NSS-8
- Operator: SES New Skies
- Mission duration: 15 years (planned) Failed to orbit

Spacecraft properties
- Bus: BSS-702
- Manufacturer: Boeing
- Launch mass: 5,920 kilograms (13,050 lb)

Start of mission
- Launch date: 30 January 2007, 23:22 UTC
- Rocket: Zenit-3SL Flight 24
- Launch site: Odyssey
- Contractor: Sea Launch

Orbital parameters
- Reference system: Geocentric
- Regime: Geostationary
- Longitude: 57° East
- Epoch: Planned

Transponders
- TWTA power: 18 kW

= NSS-8 =

Destroyed Dutch telecommunications satellite

NSS-8 was a Dutch telecommunications satellite that was destroyed during launch. It was a Boeing 702 spacecraft with 56 C-band and 36 K_{u}-band transponders, and it was part of the SES NEW SKIES.

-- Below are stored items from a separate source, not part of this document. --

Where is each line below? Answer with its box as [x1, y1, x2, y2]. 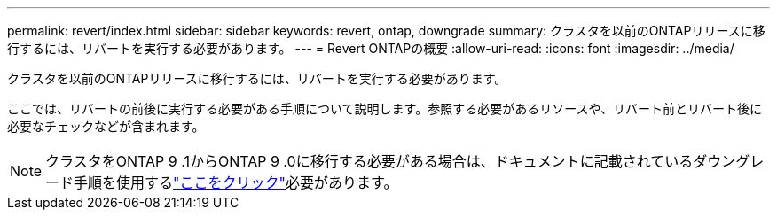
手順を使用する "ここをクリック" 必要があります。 [74, 174, 398, 191]
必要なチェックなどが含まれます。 [7, 119, 205, 134]
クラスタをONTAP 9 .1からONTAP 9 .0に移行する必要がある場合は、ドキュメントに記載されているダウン [45, 152, 736, 170]
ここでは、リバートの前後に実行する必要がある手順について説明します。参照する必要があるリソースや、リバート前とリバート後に [7, 101, 763, 116]
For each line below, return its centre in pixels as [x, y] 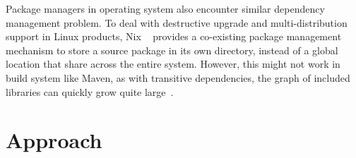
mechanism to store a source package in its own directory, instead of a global [172, 50]
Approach [54, 140]
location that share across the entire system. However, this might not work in [173, 64]
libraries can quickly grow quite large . [90, 91]
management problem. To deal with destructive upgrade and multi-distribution [177, 22]
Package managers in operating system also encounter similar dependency [165, 8]
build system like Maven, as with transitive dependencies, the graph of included [178, 77]
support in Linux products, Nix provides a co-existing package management [174, 36]

The satellite, which was insured, was destroyed when the rocket that was launching it exploded. The rocket was a Zenit 3SL being launched by Sea Launch from its Ocean Odyssey launch pad. The launch attempt occurred at 23:22 GMT on 30 January 2007. "There was an explosion as we were lifting off," said Paula Korn, a spokeswoman for Sea Launch.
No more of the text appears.